LLM context size support in Ollama Helm-chart - Arch · Dev · Ops

TL;DR

The Ollama Helm chart (version 1.5.0+) now supports creating custom LLM configurations via Modelfiles during deployment. Example of Llama3.1 deployment with a 16384 token context size:


cat <<EOF | helm upgrade ollama ollama-helm/ollama --install --create-namespace -n ollama --version 1.5.0 -f -
persistentVolume:
  enabled: true
  size: 50Gi
ollama:
  gpu:
    enabled: true
  models:
    pull:
      - llama3.1:8b
    create:
      - name: llama3.1-ctx16384
        template: |
          FROM llama3.1:8b
          PARAMETER num_ctx 16384
    run:
      - llama3.1-ctx16384
extraEnv:
  - name: OLLAMA_KEEP_ALIVE
    value: 24h
EOF

Long read

The Ollama Helm-chart provides a convenient way to deploy self-hosted Large Language Models (LLMs) on Kubernetes. You can deploy models from the ollama model library using the pull and run configurations:


cat <<EOF | helm upgrade ollama ollama-helm/ollama --install --create-namespace -n ollama --version 1.5.0 -f -
persistentVolume:
  enabled: true
  size: 50Gi
ollama:
  gpu:
    enabled: true
  models:
    pull:
      - llama3.1:8b
    run:
      - llama3.1:8b
extraEnv:
  - name: OLLAMA_KEEP_ALIVE
    value: 24h
EOF

Ollama also supports HugginFace :


cat <<EOF | helm upgrade ollama ollama-helm/ollama --install --create-namespace -n ollama --version 1.5.0 -f -
persistentVolume:
  enabled: true
  size: 50Gi
ollama:
  gpu:
    enabled: true
  models:
    pull:
      - hf.co/bartowski/Llama-3.2-3B-Instruct-GGUF:Q8_0
    run:
      - hf.co/bartowski/Llama-3.2-3B-Instruct-GGUF:Q8_0
extraEnv:
  - name: OLLAMA_KEEP_ALIVE
    value: 24h
EOF

In practice, we usually need to change parameters of deployed models, but Ollama helm-chart does not support configuration of models at deployment stage. For exampe, to change the context size, which is 2048 tokens by default , you previously had to:

Use the Ollama REST API:


curl http://localhost:11434/api/generate -d '{
  "model": "llama3.2",
  "prompt": "Why is the sky blue?",
  "options": {
    "num_ctx": 4096
  }
}'

Utilize any Ollama REST API client like Open-WebUI
Utilize any Ollama Client library

All the options mentioned above require additional steps after deployment, but we would like to define custom settings during the deployment phase. Fortunately, ollama supports Modelfile which can be used to solve the issue.

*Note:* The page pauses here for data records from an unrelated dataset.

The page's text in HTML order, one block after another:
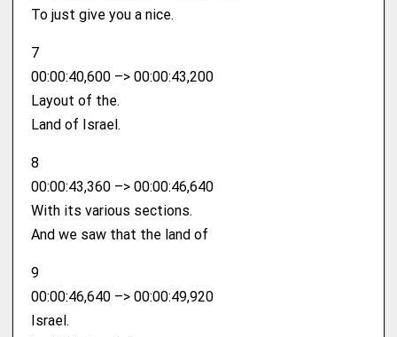
To just give you a nice.
7
00:00:40,600 –> 00:00:43,200
Layout of the.
Land of Israel.
8
00:00:43,360 –> 00:00:46,640
With its various sections.
And we saw that the land of
9
00:00:46,640 –> 00:00:49,920
Israel.
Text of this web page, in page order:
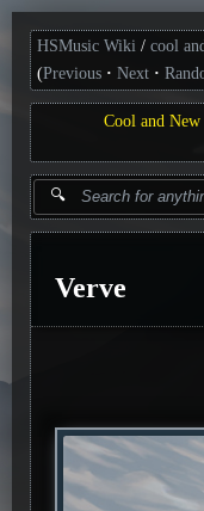
HSMusic Wiki cool
(Previous Next
Cool and New
Verve
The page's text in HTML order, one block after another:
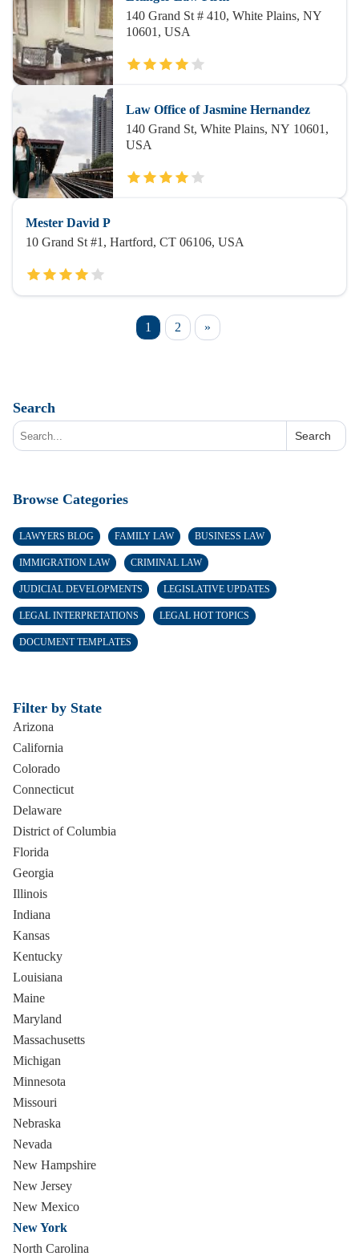
140 Grand St # 410, White Plains, NY
10601, USA
Law Office of Jasmine Hernandez
140 Grand St, White Plains, NY 10601,
USA
Mester David P
10 Grand St #1, Hartford, CT 06106, USA
1 2 »
Search
Search
Browse Categories
LAWYERS BLOG FAMILY LAW BUSINESS LAW
IMMIGRATION LAW CRIMINAL LAW
JUDICIAL DEVELOPMENTS LEGISLATIVE UPDATES
LEGAL INTERPRETATIONS LEGAL HOT TOPICS
DOCUMENT TEMPLATES
Filter by State
Arizona
California
Colorado
Connecticut
Delaware
District of Columbia
Florida
Georgia
Illinois
Indiana
Kansas
Kentucky
Louisiana
Maine
Maryland
Massachusetts
Michigan
Minnesota
Missouri
Nebraska
Nevada
New Hampshire
New Jersey
New Mexico
New York
North Carolina

I created a new issue in Ollama helm-chart repository with proposal for improvement and implemented the functionality in my personal helm repository , so you can deploy ollama custom model this way:

⚠️

Warning

The example below uses my personal helm-chart implementation at https://olegsmetanin.github.io/helm-charts/ , this is not the official Ollama Helm-chart!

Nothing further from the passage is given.